Climate change and impact on the water cycle

Changes in climate will affect both the quality and quantity of water available to humans and the environment. Extreme weather events such as droughts, floods, melting glaciers, sea level rise and storms are intensifying with severe consequences. There is therefore a clear need to adapt, to develop climate resilience.

In that sense, farmers are an important part of this adaptation process, as much of the freshwater consumed is used for agricultural production, whether plant or animal. Apart from being more efficient in water use, agricultural practices that improve water capture and retention capacity in the soil, and avoid practices such as intensive tillage, which result in loss of soil and fertility, should be pursued.

The use of vegetation cover to adapt

Although it may seem counter-intuitive, the use of groundcover can help us in this adaptation process. Although it may be an element that competes with the crop, if properly managed, it can even improve crop productivity.

Broadly speaking, the use of plant cover will reduce runoff and soil erosion (and therefore fertility) by improving the infiltration capacity of the soil. This is important to take into account in situations of increasingly frequent heavy rainfall. In addition, the use of groundcover generally leads to an increase in soil organic matter, thus improving soil structure, water retention capacity, and potentially soil fertility.

To summarise, the benefits of using cover crops on soil properties, crop management and the environment are numerous and well documented through experience and scientific literature. However, canopy management must consider the potential detriment of excessive competition with the crop for water and nutrients, and adapt to circumstances of low water availability and high atmospheric demand.

Agriculture is an economic activity and to be sustainable over time it must be profitable. In this sense, it is essential to adapt management strategies to different situations.

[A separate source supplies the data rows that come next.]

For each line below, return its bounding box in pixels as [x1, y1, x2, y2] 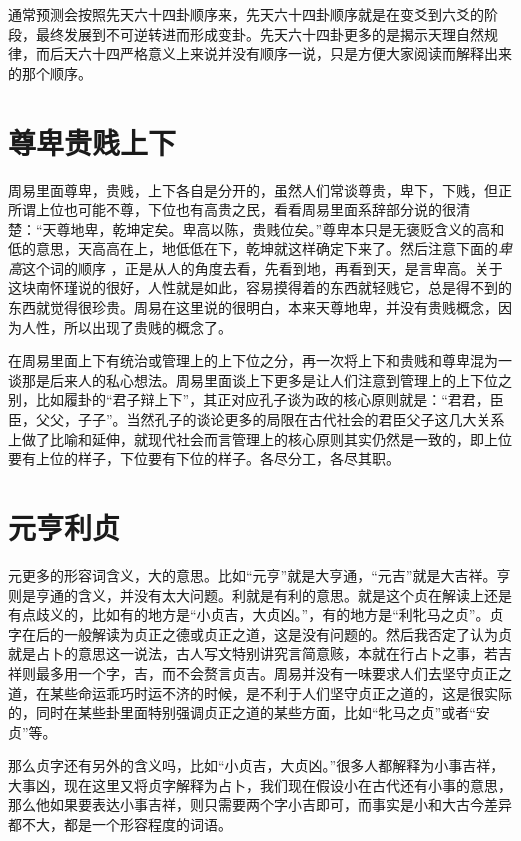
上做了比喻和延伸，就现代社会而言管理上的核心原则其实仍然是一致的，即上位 [8, 428, 512, 449]
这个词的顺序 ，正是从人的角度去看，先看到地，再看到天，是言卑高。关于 [22, 257, 503, 278]
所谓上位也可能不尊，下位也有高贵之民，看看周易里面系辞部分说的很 [8, 199, 456, 220]
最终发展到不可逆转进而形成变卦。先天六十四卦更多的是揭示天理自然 [35, 23, 484, 44]
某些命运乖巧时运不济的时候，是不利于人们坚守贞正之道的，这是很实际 [49, 682, 512, 703]
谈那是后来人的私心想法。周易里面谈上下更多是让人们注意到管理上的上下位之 [8, 369, 512, 390]
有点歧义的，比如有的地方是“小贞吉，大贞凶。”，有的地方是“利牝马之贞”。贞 [8, 604, 504, 625]
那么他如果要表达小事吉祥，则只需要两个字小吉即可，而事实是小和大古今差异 [8, 794, 512, 815]
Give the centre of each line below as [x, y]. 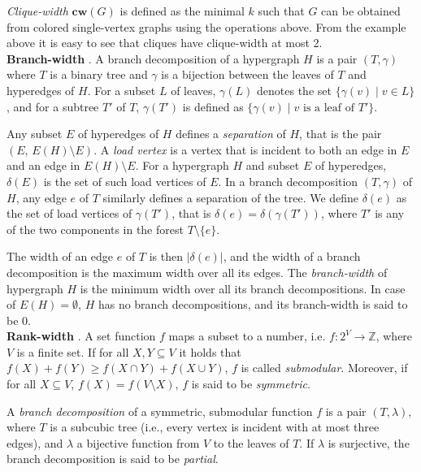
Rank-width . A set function [81, 336]
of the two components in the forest [95, 229]
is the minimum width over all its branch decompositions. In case [243, 288]
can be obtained [361, 11]
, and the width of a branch [292, 256]
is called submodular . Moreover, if [324, 368]
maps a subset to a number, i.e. [247, 336]
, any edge [41, 197]
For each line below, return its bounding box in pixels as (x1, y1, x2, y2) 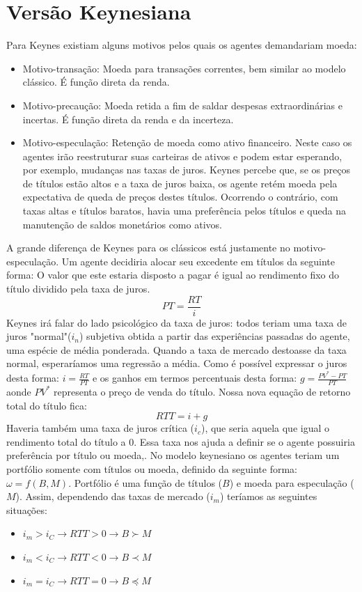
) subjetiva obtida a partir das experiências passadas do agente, (79, 329, 350, 343)
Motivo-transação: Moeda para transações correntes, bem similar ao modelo (22, 61, 346, 75)
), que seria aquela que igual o (200, 421, 329, 435)
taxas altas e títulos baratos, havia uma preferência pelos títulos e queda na (22, 203, 346, 218)
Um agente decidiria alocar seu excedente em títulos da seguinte (61, 254, 336, 268)
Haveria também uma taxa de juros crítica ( (6, 421, 195, 435)
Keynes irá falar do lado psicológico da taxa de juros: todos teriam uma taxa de (6, 315, 347, 329)
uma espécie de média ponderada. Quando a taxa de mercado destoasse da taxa (6, 342, 347, 357)
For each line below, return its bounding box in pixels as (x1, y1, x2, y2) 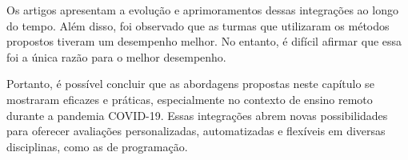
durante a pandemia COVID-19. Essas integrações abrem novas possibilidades (6, 106, 388, 123)
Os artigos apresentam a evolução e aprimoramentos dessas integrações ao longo (6, 2, 398, 18)
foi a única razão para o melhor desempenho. (6, 48, 226, 65)
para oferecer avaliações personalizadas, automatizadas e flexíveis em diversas (6, 122, 386, 139)
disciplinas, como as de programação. (6, 138, 188, 154)
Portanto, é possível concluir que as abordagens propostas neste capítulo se (6, 75, 374, 92)
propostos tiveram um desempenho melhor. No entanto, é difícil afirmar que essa (6, 33, 402, 50)
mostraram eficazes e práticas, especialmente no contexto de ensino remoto (6, 90, 373, 107)
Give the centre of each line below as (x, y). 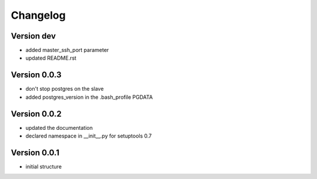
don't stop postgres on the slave (65, 89)
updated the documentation (59, 128)
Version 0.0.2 (36, 114)
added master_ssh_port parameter (67, 50)
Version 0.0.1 (35, 152)
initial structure (43, 166)
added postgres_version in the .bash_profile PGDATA (89, 97)
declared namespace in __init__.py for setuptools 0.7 (89, 136)
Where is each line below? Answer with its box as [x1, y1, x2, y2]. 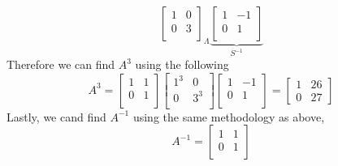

The competition of a canopy can be regulated in different ways, basically by regulating the space it occupies, the length of its active period and the intensity of its activity. Regulation must be planned specifically for each region, each crop and for the weather conditions that occur each year. Control of the intensity of canopy activity and competition is based on limiting leaf area development and thus water consumption through transpiration, either by selecting species that produce little biomass, or by control through mowing or weeding.

If the need for intervention on the canopy is high in terms of frequency of clearing, this could lead to a situation that is of little economic interest in terms of CO2 and other emissions. On the other hand, the lower the canopy development, the lower the benefits in terms of increased organic matter and carbon sequestration, although they can fulfil other functions such as limiting erosion or improving soil structure.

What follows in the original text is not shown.